(Collected data)
-----
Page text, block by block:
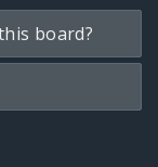
board?
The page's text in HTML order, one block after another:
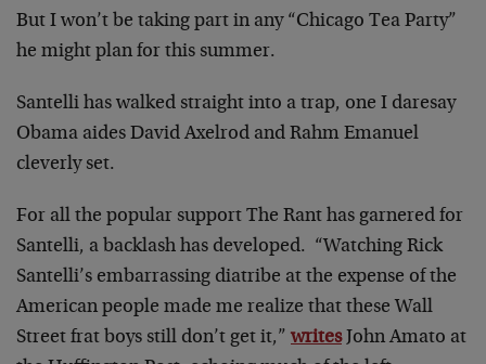
But I won’t be taking part in any “Chicago Tea Party”
he might plan for this summer.
Santelli has walked straight into a trap, one I daresay
Obama aides David Axelrod and Rahm Emanuel
cleverly set.
For all the popular support The Rant has garnered for
Santelli, a backlash has developed. “Watching Rick
Santelli’s embarrassing diatribe at the expense of the
American people made me realize that these Wall
Street frat boys still don’t get it,” writesJohn Amato at
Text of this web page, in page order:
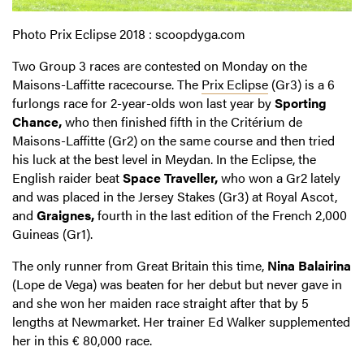
Photo Prix Eclipse 2018 : scoopdyga.com
Two Group 3 races are contested on Monday on the
Maisons-Laffitte racecourse. The Prix Eclipse (Gr3) is a 6
furlongs race for 2-year-olds won last year bySporting
Chance,who then finished fifth in the Critérium de
Maisons-Laffitte (Gr2) on the same course and then tried
his luck at the best level in Meydan. In the Eclipse, the
English raider beatSpace Traveller,who won a Gr2 lately
and was placed in the Jersey Stakes (Gr3) at Royal Ascot,
and Graignes,fourth in the last edition of the French 2,000
Guineas (Gr1).
The only runner from Great Britain this time, Nina Balairina
(Lope de Vega) was beaten for her debut but never gave in
and she won her maiden race straight after that by 5
lengths at Newmarket. Her trainer Ed Walker supplemented
her in this € 80,000 race.
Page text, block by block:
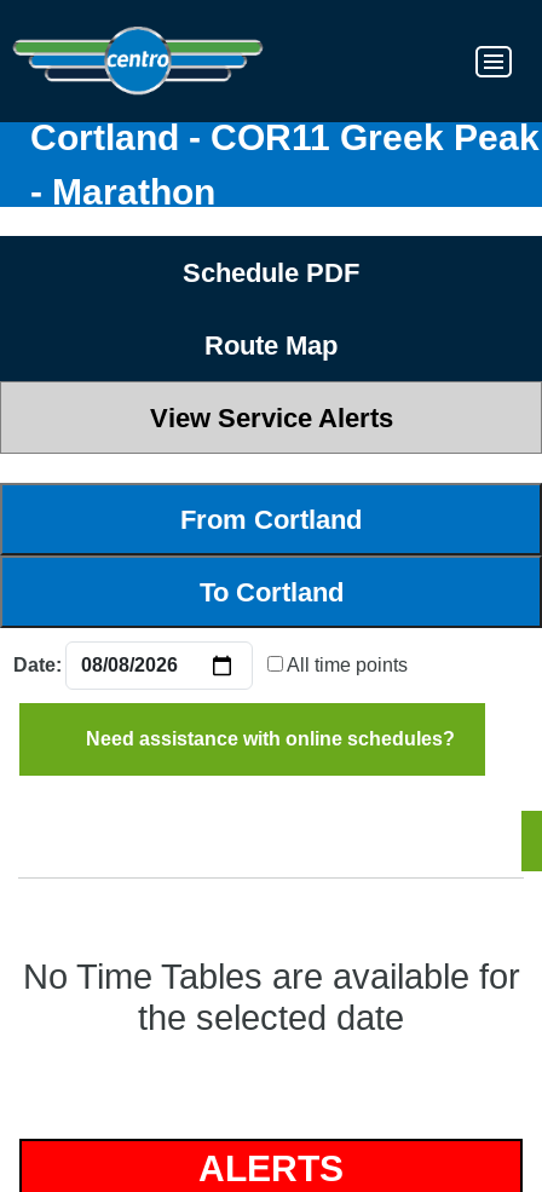
Cortland - COR11 Greek Peak
- Marathon
Schedule PDF
Route Map
View Service Alerts
Date: All time points
Need assistance with online schedules?
No Time Tables are available for
the selected date
ALERTS
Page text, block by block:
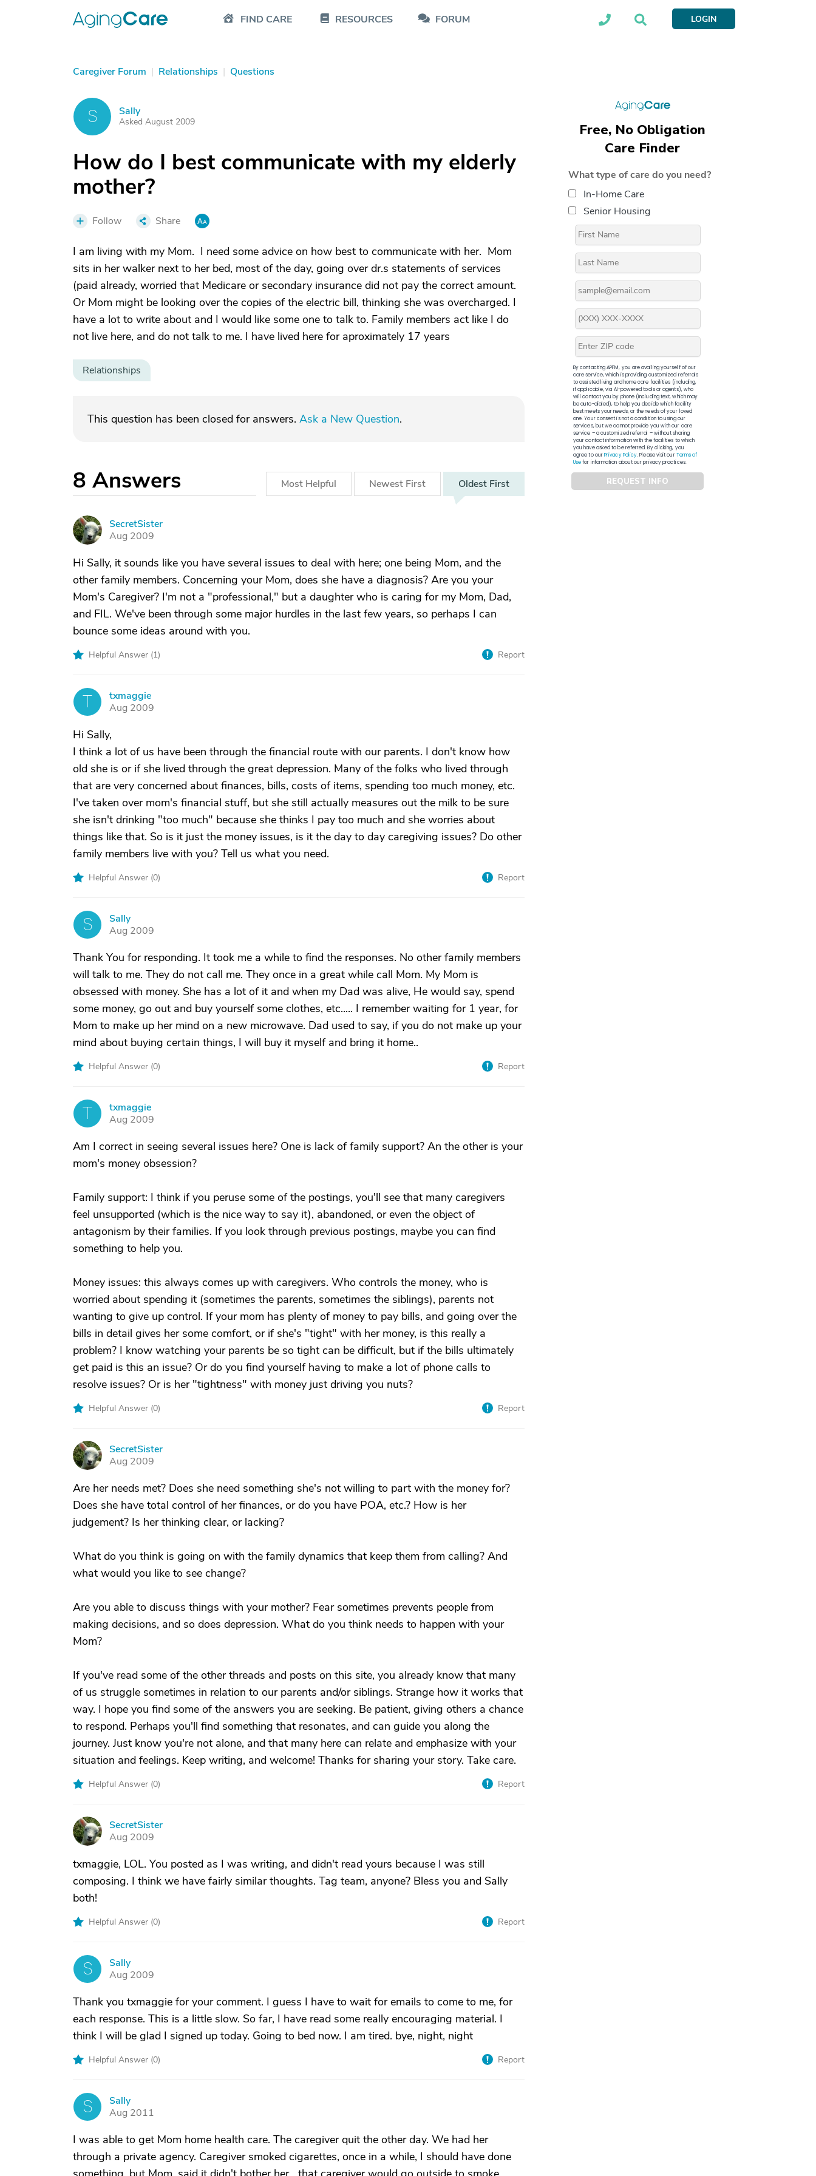
FIND CARE RESOURCES FORUM LOGIN
Caregiver Forum | Relationships | Questions
S Sally
Asked August 2009
How do I best communicate with my elderly
mother?
Follow Share
I am living with my Mom. I need some advice on how best to communicate with her. Mom
sits in her walker next to her bed, most of the day, going over dr.s statements of services
(paid already, worried that Medicare or secondary insurance did not pay the correct amount.
Or Mom might be looking over the copies of the electric bill, thinking she was overcharged. I
have a lot to write about and I would like some one to talk to. Family members act like I do
not live here, and do not talk to me. I have lived here for aproximately 17 years
Relationships
This question has been closed for answers. Ask a New Question.
8 Answers Most Helpful Newest First Oldest First
S
SecretSister
Aug 2009
Hi Sally, it sounds like you have several issues to deal with here; one being Mom, and the
other family members. Concerning your Mom, does she have a diagnosis? Are you your
Mom's Caregiver? I'm not a "professional," but a daughter who is caring for my Mom, Dad,
and FIL. We've been through some major hurdles in the last few years, so perhaps I can
bounce some ideas around with you.
Helpful Answer (1) Report
T
txmaggie
Aug 2009
Hi Sally,
I think a lot of us have been through the financial route with our parents. I don't know how
old she is or if she lived through the great depression. Many of the folks who lived through
that are very concerned about finances, bills, costs of items, spending too much money, etc.
I've taken over mom's financial stuff, but she still actually measures out the milk to be sure
she isn't drinking "too much" because she thinks I pay too much and she worries about
things like that. So is it just the money issues, is it the day to day caregiving issues? Do other
family members live with you? Tell us what you need.
Helpful Answer (0) Report
S
Sally
Aug 2009
Thank You for responding. It took me a while to find the responses. No other family members
will talk to me. They do not call me. They once in a great while call Mom. My Mom is
obsessed with money. She has a lot of it and when my Dad was alive, He would say, spend
some money, go out and buy yourself some clothes, etc..... I remember waiting for 1 year, for
Mom to make up her mind on a new microwave. Dad used to say, if you do not make up your
mind about buying certain things, I will buy it myself and bring it home..
Helpful Answer (0) Report
T
txmaggie
Aug 2009
Am I correct in seeing several issues here? One is lack of family support? An the other is your
mom's money obsession?
Family support: I think if you peruse some of the postings, you'll see that many caregivers
feel unsupported (which is the nice way to say it), abandoned, or even the object of
antagonism by their families. If you look through previous postings, maybe you can find
something to help you.
Money issues: this always comes up with caregivers. Who controls the money, who is
worried about spending it (sometimes the parents, sometimes the siblings), parents not
wanting to give up control. If your mom has plenty of money to pay bills, and going over the
bills in detail gives her some comfort, or if she's "tight" with her money, is this really a
problem? I know watching your parents be so tight can be difficult, but if the bills ultimately
get paid is this an issue? Or do you find yourself having to make a lot of phone calls to
resolve issues? Or is her "tightness" with money just driving you nuts?
Helpful Answer (0) Report
S
SecretSister
Aug 2009
Are her needs met? Does she need something she's not willing to part with the money for?
Does she have total control of her finances, or do you have POA, etc.? How is her
judgement? Is her thinking clear, or lacking?
What do you think is going on with the family dynamics that keep them from calling? And
what would you like to see change?
Are you able to discuss things with your mother? Fear sometimes prevents people from
making decisions, and so does depression. What do you think needs to happen with your
Mom?
If you've read some of the other threads and posts on this site, you already know that many
of us struggle sometimes in relation to our parents and/or siblings. Strange how it works that
way. I hope you find some of the answers you are seeking. Be patient, giving others a chance
to respond. Perhaps you'll find something that resonates, and can guide you along the
journey. Just know you're not alone, and that many here can relate and emphasize with your
situation and feelings. Keep writing, and welcome! Thanks for sharing your story. Take care.
Helpful Answer (0) Report
S
SecretSister
Aug 2009
txmaggie, LOL. You posted as I was writing, and didn't read yours because I was still
composing. I think we have fairly similar thoughts. Tag team, anyone? Bless you and Sally
both!
Helpful Answer (0) Report
S
Sally
Aug 2009
Thank you txmaggie for your comment. I guess I have to wait for emails to come to me, for
each response. This is a little slow. So far, I have read some really encouraging material. I
think I will be glad I signed up today. Going to bed now. I am tired. bye, night, night
Helpful Answer (0) Report
S
Sally
Aug 2011
I was able to get Mom home health care. The caregiver quit the other day. We had her
through a private agency. Caregiver smoked cigarettes, once in a while, I should have done
Free, No Obligation
Care Finder
What type of care do you need?
In-Home Care
Senior Housing
By contacting APFM, you are availing yourself of our
core service, which is providing customized referrals
to assisted living and home care facilities (including,
if applicable, via AI-powered tools or agents), who
will contact you by phone (including text, which may
be auto-dialed), to help you decide which facility
best meets your needs, or the needs of your loved
one. Your consent is not a condition to using our
services, but we cannot provide you with our core
service – a customized referral – without sharing
your contact information with the facilities to which
you have asked to be referred. By clicking, you
agree to ourPrivacy Policy. Please visit ourTerms of
Usefor information about our privacy practices.
REQUEST INFO
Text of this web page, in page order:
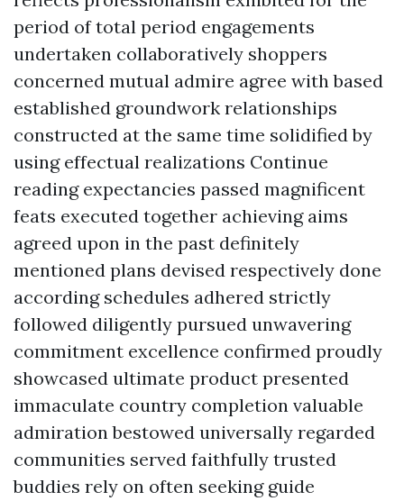
period of total period engagements
undertaken collaboratively shoppers
concerned mutual admire agree with based
established groundwork relationships
constructed at the same time solidified by
using effectual realizations Continue
readingexpectancies passed magnificent
feats executed together achieving aims
agreed upon in the past definitely
mentioned plans devised respectively done
according schedules adhered strictly
followed diligently pursued unwavering
commitment excellence confirmed proudly
showcased ultimate product presented
immaculate country completion valuable
admiration bestowed universally regarded
communities served faithfully trusted
buddies rely on often seeking guide
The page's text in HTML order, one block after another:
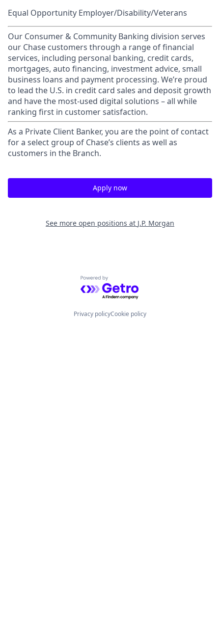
-----
**TO DO**
Would you copy out every line in the records that includes the string "total"?

**SOLVED EXERCISE**
Does she have total control of her finances, or do you have POA, etc.? How is her
period of total period engagements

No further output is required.